### WHAT YOU HAVE TO DO
Pictures must be kept out of the copy. Every entry is to be duplicated exactly.

Data items
━━━━━━━━━━━━━━━━━━━━

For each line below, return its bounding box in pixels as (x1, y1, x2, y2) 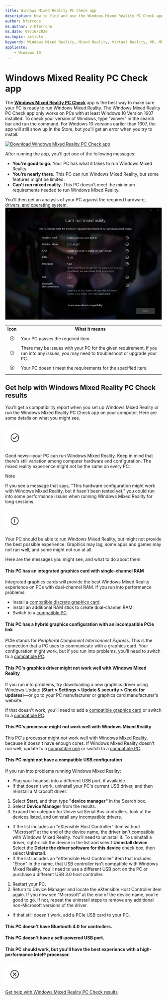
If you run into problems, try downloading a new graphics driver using (5, 681, 148, 687)
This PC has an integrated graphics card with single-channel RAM (5, 567, 144, 574)
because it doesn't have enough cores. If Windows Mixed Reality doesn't (5, 740, 155, 746)
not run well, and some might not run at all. (5, 546, 93, 552)
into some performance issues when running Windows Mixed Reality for (5, 493, 153, 499)
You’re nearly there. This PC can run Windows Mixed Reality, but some (12, 171, 159, 177)
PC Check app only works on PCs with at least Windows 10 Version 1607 (5, 110, 154, 116)
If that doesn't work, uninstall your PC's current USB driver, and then (12, 783, 153, 789)
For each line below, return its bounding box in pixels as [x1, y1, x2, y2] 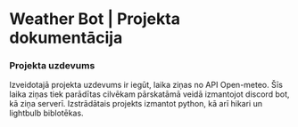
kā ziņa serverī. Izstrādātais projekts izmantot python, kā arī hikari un [9, 99, 263, 109]
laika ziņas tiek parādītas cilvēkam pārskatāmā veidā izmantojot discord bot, [9, 89, 290, 99]
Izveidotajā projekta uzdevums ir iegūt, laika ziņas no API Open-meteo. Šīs [9, 80, 284, 91]
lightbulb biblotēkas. [9, 107, 84, 119]
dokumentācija [9, 28, 123, 48]
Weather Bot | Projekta [9, 9, 181, 29]
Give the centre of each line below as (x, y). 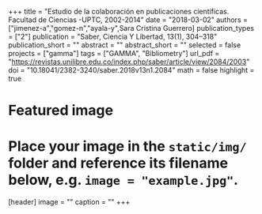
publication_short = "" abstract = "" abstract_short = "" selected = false (125, 45)
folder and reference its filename (118, 163)
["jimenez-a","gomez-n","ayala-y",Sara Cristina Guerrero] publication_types (131, 28)
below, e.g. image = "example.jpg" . (123, 180)
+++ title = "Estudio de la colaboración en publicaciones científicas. (119, 11)
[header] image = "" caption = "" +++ (69, 202)
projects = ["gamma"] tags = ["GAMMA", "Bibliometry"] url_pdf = (114, 53)
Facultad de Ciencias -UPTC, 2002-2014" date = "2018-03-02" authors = (128, 20)
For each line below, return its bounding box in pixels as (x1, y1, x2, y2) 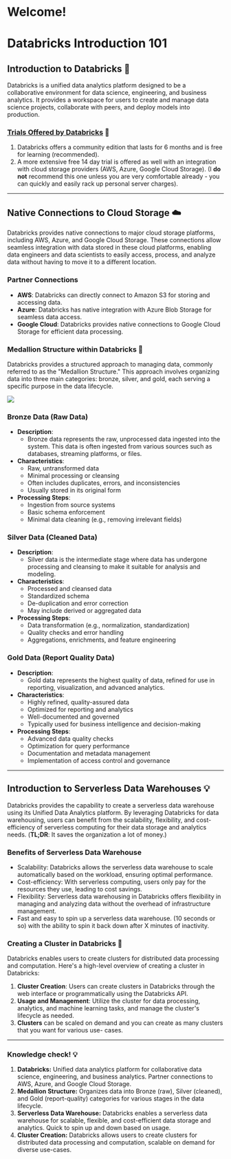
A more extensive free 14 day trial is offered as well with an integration (16, 158, 217, 166)
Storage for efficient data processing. (16, 327, 124, 336)
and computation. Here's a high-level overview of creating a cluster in (7, 962, 205, 970)
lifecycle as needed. (16, 1012, 74, 1020)
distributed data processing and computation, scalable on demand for (16, 1138, 215, 1147)
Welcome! (7, 4, 67, 20)
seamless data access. (16, 312, 82, 321)
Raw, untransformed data (27, 464, 100, 473)
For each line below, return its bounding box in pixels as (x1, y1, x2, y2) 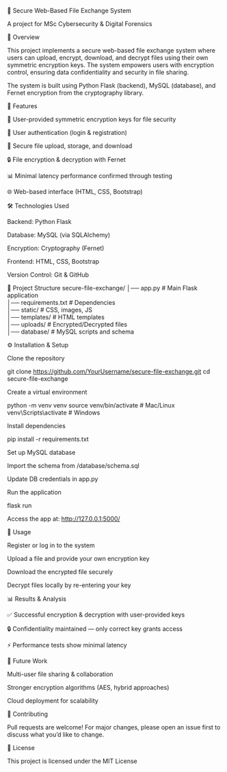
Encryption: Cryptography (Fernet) (7, 244, 105, 252)
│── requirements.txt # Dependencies (7, 299, 116, 306)
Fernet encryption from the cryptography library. (7, 89, 144, 97)
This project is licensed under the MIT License (7, 757, 138, 765)
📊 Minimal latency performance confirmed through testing (7, 172, 173, 179)
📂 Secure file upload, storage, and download (7, 142, 133, 150)
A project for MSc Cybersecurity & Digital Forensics (7, 20, 152, 27)
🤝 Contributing (7, 710, 49, 718)
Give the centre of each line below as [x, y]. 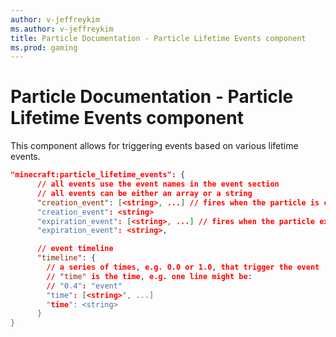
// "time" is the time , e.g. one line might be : [149, 276]
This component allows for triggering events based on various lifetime [154, 146]
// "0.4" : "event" [84, 286]
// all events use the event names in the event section [158, 184]
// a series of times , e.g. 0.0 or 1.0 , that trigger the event [183, 267]
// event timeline [75, 249]
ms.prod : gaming [44, 47]
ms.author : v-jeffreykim [62, 29]
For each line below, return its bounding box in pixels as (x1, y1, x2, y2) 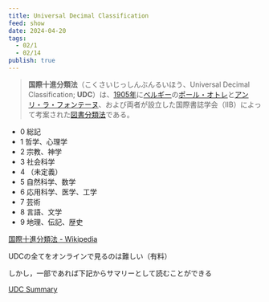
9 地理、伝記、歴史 (19, 217, 84, 226)
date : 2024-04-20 (8, 27, 67, 35)
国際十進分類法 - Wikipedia (8, 234, 98, 243)
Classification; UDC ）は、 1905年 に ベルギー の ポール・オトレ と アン (27, 89, 249, 99)
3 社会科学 (19, 157, 55, 166)
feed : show (8, 19, 45, 27)
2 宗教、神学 (19, 146, 63, 157)
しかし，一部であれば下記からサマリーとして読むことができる (8, 268, 213, 278)
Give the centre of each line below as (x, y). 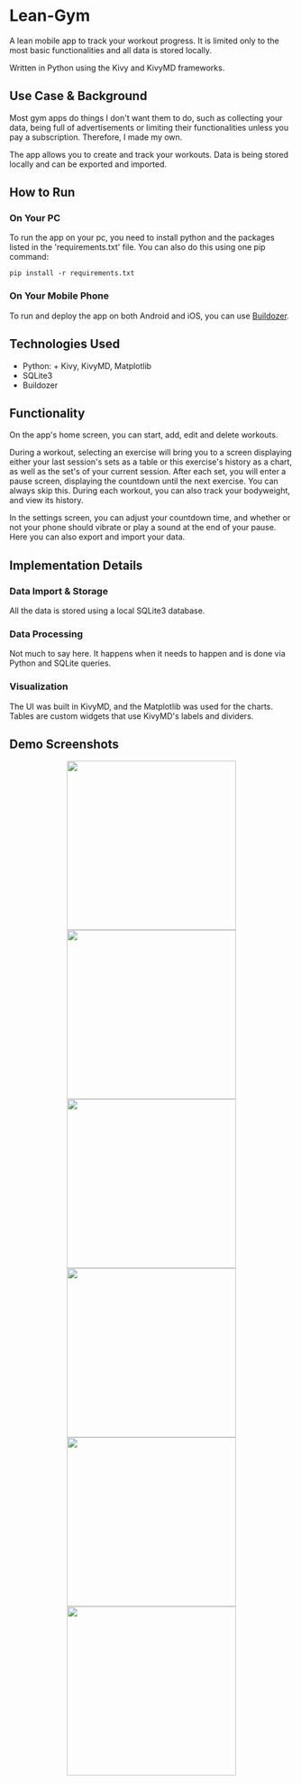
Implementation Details (76, 565)
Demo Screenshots (64, 745)
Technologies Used (64, 344)
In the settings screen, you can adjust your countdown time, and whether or (150, 518)
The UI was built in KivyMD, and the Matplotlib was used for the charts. (141, 706)
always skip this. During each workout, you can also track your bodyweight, (150, 491)
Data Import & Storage (59, 591)
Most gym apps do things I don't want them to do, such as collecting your (146, 117)
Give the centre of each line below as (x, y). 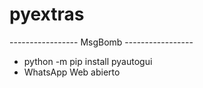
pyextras (47, 14)
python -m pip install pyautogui (88, 61)
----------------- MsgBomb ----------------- (101, 42)
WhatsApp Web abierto (72, 72)
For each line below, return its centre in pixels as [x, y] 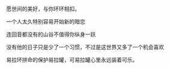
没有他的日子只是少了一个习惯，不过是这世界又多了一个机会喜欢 [85, 47]
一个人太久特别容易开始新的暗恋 [46, 22]
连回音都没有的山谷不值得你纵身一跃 [51, 34]
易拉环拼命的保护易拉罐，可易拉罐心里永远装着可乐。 [72, 60]
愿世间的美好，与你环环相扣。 [43, 9]
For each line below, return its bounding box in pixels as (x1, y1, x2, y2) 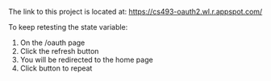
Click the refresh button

━━━━━━━━━━━━━━━━━━━━

### ANSWER SPACE
For each line below, return its bounding box in pixels as (x1, y1, x2, y2) 
If you run into problems, try downloading a new graphics driver using (5, 681, 148, 687)
This PC has an integrated graphics card with single-channel RAM (5, 567, 144, 574)
because it doesn't have enough cores. If Windows Mixed Reality doesn't (5, 740, 155, 746)
not run well, and some might not run at all. (5, 546, 93, 552)
into some performance issues when running Windows Mixed Reality for (5, 493, 153, 499)
You’re nearly there. This PC can run Windows Mixed Reality, but some (12, 171, 159, 177)
PC Check app only works on PCs with at least Windows 10 Version 1607 (5, 110, 154, 116)
If that doesn't work, uninstall your PC's current USB driver, and then (12, 783, 153, 789)
For each line below, return its bounding box in pixels as [x1, y1, x2, y2] 
kā ziņa serverī. Izstrādātais projekts izmantot python, kā arī hikari un [9, 99, 263, 109]
laika ziņas tiek parādītas cilvēkam pārskatāmā veidā izmantojot discord bot, [9, 89, 290, 99]
Izveidotajā projekta uzdevums ir iegūt, laika ziņas no API Open-meteo. Šīs [9, 80, 284, 91]
lightbulb biblotēkas. [9, 107, 84, 119]
dokumentācija [9, 28, 123, 48]
Weather Bot | Projekta [9, 9, 181, 29]
Give the centre of each line below as (x, y). 
publication_short = "" abstract = "" abstract_short = "" selected = false (125, 45)
folder and reference its filename (118, 163)
["jimenez-a","gomez-n","ayala-y",Sara Cristina Guerrero] publication_types (131, 28)
below, e.g. image = "example.jpg" . (123, 180)
+++ title = "Estudio de la colaboración en publicaciones científicas. (119, 11)
[header] image = "" caption = "" +++ (69, 202)
projects = ["gamma"] tags = ["GAMMA", "Bibliometry"] url_pdf = (114, 53)
Facultad de Ciencias -UPTC, 2002-2014" date = "2018-03-02" authors = (128, 20)
For each line below, return its bounding box in pixels as (x1, y1, x2, y2) 
A more extensive free 14 day trial is offered as well with an integration (16, 158, 217, 166)
Storage for efficient data processing. (16, 327, 124, 336)
and computation. Here's a high-level overview of creating a cluster in (7, 962, 205, 970)
lifecycle as needed. (16, 1012, 74, 1020)
distributed data processing and computation, scalable on demand for (16, 1138, 215, 1147)
Welcome! (7, 4, 67, 20)
seamless data access. (16, 312, 82, 321)
Raw, untransformed data (27, 464, 100, 473)
For each line below, return its bounding box in pixels as (x1, y1, x2, y2) 
Encryption: Cryptography (Fernet) (7, 244, 105, 252)
│── requirements.txt # Dependencies (7, 299, 116, 306)
Fernet encryption from the cryptography library. (7, 89, 144, 97)
This project is licensed under the MIT License (7, 757, 138, 765)
📊 Minimal latency performance confirmed through testing (7, 172, 173, 179)
📂 Secure file upload, storage, and download (7, 142, 133, 150)
A project for MSc Cybersecurity & Digital Forensics (7, 20, 152, 27)
🤝 Contributing (7, 710, 49, 718)
Give the centre of each line below as [x, y]. 
// "time" is the time , e.g. one line might be : [149, 276]
This component allows for triggering events based on various lifetime [154, 146]
// "0.4" : "event" [84, 286]
// all events use the event names in the event section [158, 184]
// a series of times , e.g. 0.0 or 1.0 , that trigger the event [183, 267]
// event timeline [75, 249]
ms.prod : gaming [44, 47]
ms.author : v-jeffreykim [62, 29]
For each line below, return its bounding box in pixels as (x1, y1, x2, y2) 
9 地理、伝記、歴史 (19, 217, 84, 226)
date : 2024-04-20 (8, 27, 67, 35)
国際十進分類法 - Wikipedia (8, 234, 98, 243)
Classification; UDC ）は、 1905年 に ベルギー の ポール・オトレ と アン (27, 89, 249, 99)
3 社会科学 (19, 157, 55, 166)
feed : show (8, 19, 45, 27)
2 宗教、神学 (19, 146, 63, 157)
しかし，一部であれば下記からサマリーとして読むことができる (8, 268, 213, 278)
Give the centre of each line below as (x, y). 
Implementation Details (76, 565)
Demo Screenshots (64, 745)
Technologies Used (64, 344)
In the settings screen, you can adjust your countdown time, and whether or (150, 518)
The UI was built in KivyMD, and the Matplotlib was used for the charts. (141, 706)
always skip this. During each workout, you can also track your bodyweight, (150, 491)
Data Import & Storage (59, 591)
Most gym apps do things I don't want them to do, such as collecting your (146, 117)
Give the centre of each line below as (x, y). 
pyextras (47, 14)
python -m pip install pyautogui (88, 61)
----------------- MsgBomb ----------------- (101, 42)
WhatsApp Web abierto (72, 72)
For each line below, return its centre in pixels as [x, y] 
没有他的日子只是少了一个习惯，不过是这世界又多了一个机会喜欢 [85, 47]
一个人太久特别容易开始新的暗恋 [46, 22]
连回音都没有的山谷不值得你纵身一跃 [51, 34]
易拉环拼命的保护易拉罐，可易拉罐心里永远装着可乐。 [72, 60]
愿世间的美好，与你环环相扣。 [43, 9]
For each line below, return its bounding box in pixels as (x1, y1, x2, y2) 
Click the refresh button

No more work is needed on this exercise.